▸ Exercise material:
━━━━━━━━━━━━━━━━━━━━━━━━━━━━━━
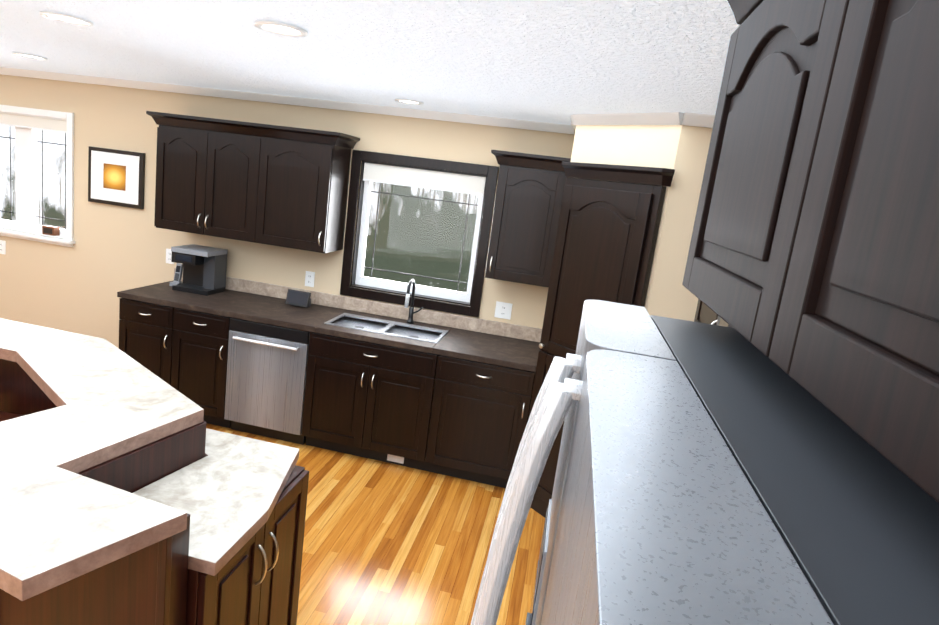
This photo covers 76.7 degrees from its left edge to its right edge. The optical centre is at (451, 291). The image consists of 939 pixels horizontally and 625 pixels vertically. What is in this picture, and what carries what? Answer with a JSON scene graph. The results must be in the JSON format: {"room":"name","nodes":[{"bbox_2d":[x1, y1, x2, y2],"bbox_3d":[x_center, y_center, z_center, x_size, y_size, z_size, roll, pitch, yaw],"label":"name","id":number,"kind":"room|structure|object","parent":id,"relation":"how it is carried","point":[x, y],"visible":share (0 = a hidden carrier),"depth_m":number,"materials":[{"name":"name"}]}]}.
{"room":"kitchen","nodes":[
{"label":"kitchen","id":0,"kind":"room"},
{"bbox_2d":[0,74,574,347],"bbox_3d":[-2.056,-0.658,4.854,8.330,3.000,0.150,9,11,11],"label":"wall","id":1,"kind":"structure","parent":0,"point":[95,268],"depth_m":4.81,"materials":[{"name":"beige paint"}]},
{"bbox_2d":[0,240,5,253],"bbox_3d":[-3.961,-0.387,5.221,0.075,0.120,0.010,9,11,11],"label":"electrical outlet","id":2,"kind":"object","parent":1,"relation":"attached to","point":[2,247],"visible":1,"depth_m":5.22,"materials":[{"name":"white plastic"}]},
{"bbox_2d":[0,105,74,246],"bbox_3d":[-4.121,-1.077,5.184,2.020,1.110,0.180,9,11,11],"label":"dining room window","id":3,"kind":"structure","parent":1,"relation":"in","point":[27,123],"depth_m":5.09,"materials":[{"name":"white wood"}]},
{"bbox_2d":[42,225,59,235],"bbox_3d":[-3.471,-0.525,5.136,0.120,0.073,0.062,9,11,11],"label":"box","id":4,"kind":"object","parent":3,"relation":"on","point":[51,230],"visible":1,"depth_m":5.11,"materials":[{"name":"brown wood"}]},
{"bbox_2d":[88,146,144,208],"bbox_3d":[-2.753,-0.930,4.863,0.510,0.450,0.034,9,11,11],"label":"picture frame","id":5,"kind":"object","parent":1,"relation":"attached to","point":[116,177],"visible":0.98,"depth_m":4.84,"materials":[{"name":"black wood"}]},
{"bbox_2d":[166,249,173,263],"bbox_3d":[-2.320,-0.286,4.885,0.075,0.120,0.010,9,11,11],"label":"electrical outlet","id":6,"kind":"object","parent":1,"relation":"attached to","point":[168,255],"visible":0.81,"depth_m":4.88,"materials":[{"name":"white plastic"}]},
{"bbox_2d":[146,111,359,252],"bbox_3d":[-1.499,-0.810,4.430,1.500,0.845,0.388,9,11,11],"label":"upper cabinet","id":7,"kind":"object","parent":1,"relation":"attached to","point":[280,186],"visible":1,"depth_m":4.28,"materials":[{"name":"brown wood"}]},
{"bbox_2d":[305,271,314,286],"bbox_3d":[-1.116,-0.095,4.657,0.075,0.120,0.010,9,11,11],"label":"electrical outlet","id":8,"kind":"object","parent":1,"relation":"attached to","point":[309,278],"visible":1,"depth_m":4.66,"materials":[{"name":"white plastic"}]},
{"bbox_2d":[340,150,498,316],"bbox_3d":[-0.257,-0.439,4.476,1.100,1.105,0.142,9,11,11],"label":"window","id":9,"kind":"structure","parent":1,"relation":"in","point":[442,175],"depth_m":4.44,"materials":[{"name":"brown wood"}]},
{"bbox_2d":[494,301,512,319],"bbox_3d":[0.379,0.142,4.374,0.120,0.120,0.010,9,11,11],"label":"electrical outlet","id":10,"kind":"object","parent":1,"relation":"attached to","point":[503,310],"visible":1,"depth_m":4.37,"materials":[{"name":"white plastic"}]},
{"bbox_2d":[485,150,570,286],"bbox_3d":[0.491,-0.494,4.053,0.510,0.845,0.388,9,11,11],"label":"upper cabinet","id":11,"kind":"object","parent":1,"relation":"attached to","point":[527,205],"visible":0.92,"depth_m":3.90,"materials":[{"name":"brown wood"}]},
{"bbox_2d":[0,0,739,124],"bbox_3d":[-2.773,-1.045,1.014,8.230,0.050,7.450,9,11,11],"label":"ceiling","id":12,"kind":"structure","parent":0,"point":[556,61],"depth_m":2.40,"materials":[{"name":"white paint"}]},
{"bbox_2d":[12,52,47,59],"bbox_3d":[-2.778,-1.548,3.910,0.190,0.008,0.190,9,11,11],"label":"recessed light","id":13,"kind":"object","parent":12,"relation":"in","point":[31,56],"visible":0.98,"depth_m":3.90,"materials":[{"name":"white plastic"}]},
{"bbox_2d":[40,11,93,25],"bbox_3d":[-1.609,-1.139,2.483,0.190,0.008,0.190,9,11,11],"label":"recessed light","id":14,"kind":"object","parent":12,"relation":"in","point":[66,18],"visible":1,"depth_m":2.48,"materials":[{"name":"white plastic"}]},
{"bbox_2d":[254,20,307,36],"bbox_3d":[-0.625,-0.960,2.176,0.190,0.008,0.190,9,11,11],"label":"recessed light","id":15,"kind":"object","parent":12,"relation":"in","point":[281,28],"visible":1,"depth_m":2.17,"materials":[{"name":"white plastic"}]},
{"bbox_2d":[0,67,714,133],"bbox_3d":[-2.119,-1.478,4.104,8.230,0.058,1.075,9,11,11],"label":"crown molding","id":16,"kind":"structure","parent":12,"relation":"attached to","point":[676,118],"depth_m":4.28,"materials":[{"name":"white wood"}]},
{"bbox_2d":[394,98,423,104],"bbox_3d":[-0.278,-1.225,3.839,0.190,0.008,0.190,9,11,11],"label":"recessed light","id":17,"kind":"object","parent":12,"relation":"in","point":[409,101],"visible":0.96,"depth_m":3.83,"materials":[{"name":"white plastic"}]},
{"bbox_2d":[206,423,544,624],"bbox_3d":[-3.017,1.405,1.506,8.330,0.050,7.550,9,11,11],"label":"floor","id":18,"kind":"structure","parent":0,"point":[385,543],"depth_m":3.27,"materials":[{"name":"brown wood"}]},
{"bbox_2d":[0,411,24,421],"bbox_3d":[-2.122,0.899,2.626,0.511,0.754,0.337,9,11,11],"label":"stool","id":19,"kind":"object","parent":18,"relation":"on","point":[4,416],"visible":0.04,"depth_m":2.63,"materials":[{"name":"brown wood"}]},
{"bbox_2d":[119,298,178,390],"bbox_3d":[-2.161,0.460,4.646,0.507,0.868,0.633,9,11,11],"label":"base cabinet","id":20,"kind":"object","parent":18,"relation":"on","point":[148,332],"depth_m":4.31,"materials":[{"name":"brown wood"}]},
{"bbox_2d":[117,268,541,371],"bbox_3d":[-0.878,0.160,4.321,3.045,0.140,0.638,9,11,11],"label":"countertop","id":21,"kind":"structure","parent":20,"relation":"on","point":[492,342],"depth_m":4.34,"materials":[{"name":"laminate"}]},
{"bbox_2d":[169,263,182,285],"bbox_3d":[-2.171,-0.130,4.691,0.070,0.179,0.085,9,11,11],"label":"cordless phone","id":22,"kind":"object","parent":21,"relation":"on","point":[178,273],"visible":0.83,"depth_m":4.69,"materials":[{"name":"grey plastic"}]},
{"bbox_2d":[171,244,227,295],"bbox_3d":[-1.960,-0.168,4.604,0.306,0.335,0.264,9,11,11],"label":"coffee maker","id":23,"kind":"object","parent":21,"relation":"on","point":[204,269],"visible":1,"depth_m":4.57,"materials":[{"name":"black plastic"}]},
{"bbox_2d":[285,289,310,307],"bbox_3d":[-1.162,0.052,4.537,0.180,0.123,0.110,9,11,11],"label":"smart display","id":24,"kind":"object","parent":21,"relation":"on","point":[298,298],"visible":1,"depth_m":4.50,"materials":[{"name":"black plastic"}]},
{"bbox_2d":[324,313,448,343],"bbox_3d":[-0.461,0.274,4.240,0.814,0.040,0.374,9,11,11],"label":"double-bowl sink","id":25,"kind":"object","parent":21,"relation":"in","point":[391,328],"visible":0.85,"depth_m":4.31,"materials":[{"name":"silver metal"}]},
{"bbox_2d":[404,279,422,322],"bbox_3d":[-0.278,0.083,4.336,0.117,0.341,0.197,9,11,11],"label":"faucet","id":26,"kind":"object","parent":21,"relation":"on","point":[411,308],"visible":1,"depth_m":4.39,"materials":[{"name":"silver metal"}]},
{"bbox_2d":[0,318,308,624],"bbox_3d":[-2.245,0.781,2.241,3.367,1.090,1.380,9,11,11],"label":"peninsula bar","id":27,"kind":"object","parent":18,"relation":"on","point":[133,491],"visible":1,"depth_m":1.80,"materials":[{"name":"stone"}]},
{"bbox_2d":[179,308,230,427],"bbox_3d":[-1.790,0.519,4.576,0.504,0.868,0.633,9,11,11],"label":"base cabinet","id":28,"kind":"object","parent":18,"relation":"on","point":[203,337],"depth_m":4.25,"materials":[{"name":"brown wood"}]},
{"bbox_2d":[224,318,309,444],"bbox_3d":[-1.261,0.612,4.429,0.596,0.866,0.630,9,11,11],"label":"dishwasher","id":29,"kind":"object","parent":18,"relation":"on","point":[266,378],"visible":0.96,"depth_m":4.16,"materials":[{"name":"grey metal"}]},
{"bbox_2d":[302,332,446,472],"bbox_3d":[-0.490,0.725,4.330,0.967,0.868,0.633,9,11,11],"label":"base cabinet","id":30,"kind":"object","parent":18,"relation":"on","point":[379,402],"depth_m":4.02,"materials":[{"name":"brown wood"}]},
{"bbox_2d":[435,356,535,487],"bbox_3d":[0.200,0.835,4.199,0.701,0.868,0.633,9,11,11],"label":"base cabinet","id":31,"kind":"object","parent":18,"relation":"on","point":[451,416],"depth_m":3.88,"materials":[{"name":"brown wood"}]},
{"bbox_2d":[528,161,674,516],"bbox_3d":[0.768,0.378,3.425,0.104,2.174,0.724,-1,13,-37],"label":"pantry cabinet","id":32,"kind":"object","parent":18,"relation":"on","point":[606,237],"visible":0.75,"depth_m":3.35,"materials":[{"name":"brown wood"}]},
{"bbox_2d":[471,300,938,624],"bbox_3d":[0.429,1.027,0.705,1.000,1.810,0.906,9,11,11],"label":"fridge","id":33,"kind":"object","parent":18,"relation":"on","point":[708,474],"visible":1,"depth_m":0.42,"materials":[{"name":"grey metal"}]},
{"bbox_2d":[571,115,712,321],"bbox_3d":[1.173,0.233,3.692,1.160,2.460,1.030,9,11,11],"label":"wall","id":34,"kind":"structure","parent":0,"point":[682,150],"depth_m":3.11,"materials":[{"name":"beige paint"}]},
{"bbox_3d":[1.176,0.562,0.422,0.150,3.000,7.450,9,11,11],"label":"wall","id":35,"kind":"structure","parent":0,"visible":0},
{"bbox_2d":[694,299,717,324],"bbox_3d":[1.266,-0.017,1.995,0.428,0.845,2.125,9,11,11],"label":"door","id":36,"kind":"structure","parent":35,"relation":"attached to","point":[706,314],"depth_m":2.92,"materials":[{"name":"brown wood"}]},
{"bbox_2d":[717,316,727,326],"bbox_3d":[1.260,0.131,2.193,0.451,0.478,0.752,9,11,11],"label":"over-the-range microwave","id":37,"kind":"object","parent":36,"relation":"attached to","point":[721,321],"depth_m":2.52,"materials":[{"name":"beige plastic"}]},
{"bbox_2d":[682,0,938,502],"bbox_3d":[0.641,0.770,0.659,0.908,2.380,1.073,9,11,11],"label":"upper cabinet","id":38,"kind":"object","parent":35,"relation":"attached to","point":[812,266],"visible":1,"depth_m":0.49,"materials":[{"name":"brown wood"}]},
{"label":"outside","id":39,"kind":"structure","parent":0,"visible":0},
{"bbox_2d":[0,125,478,291],"bbox_3d":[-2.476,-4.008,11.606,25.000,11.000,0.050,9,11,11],"label":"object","id":40,"kind":"structure","parent":39,"point":[400,230],"depth_m":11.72,"materials":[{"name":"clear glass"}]}
]}
━━━━━━━━━━━━━━━━━━━━━━━━━━━━━━
▸ Task:
Scan the records above for the word "nodes". Copy each line that has it.

▸ Solution below:
This photo covers 76.7 degrees from its left edge to its right edge. The optical centre is at (451, 291). The image consists of 939 pixels horizontally and 625 pixels vertically. What is in this picture, and what carries what? Answer with a JSON scene graph. The results must be in the JSON format: {"room":"name","nodes":[{"bbox_2d":[x1, y1, x2, y2],"bbox_3d":[x_center, y_center, z_center, x_size, y_size, z_size, roll, pitch, yaw],"label":"name","id":number,"kind":"room|structure|object","parent":id,"relation":"how it is carried","point":[x, y],"visible":share (0 = a hidden carrier),"depth_m":number,"materials":[{"name":"name"}]}]}.
{"room":"kitchen","nodes":[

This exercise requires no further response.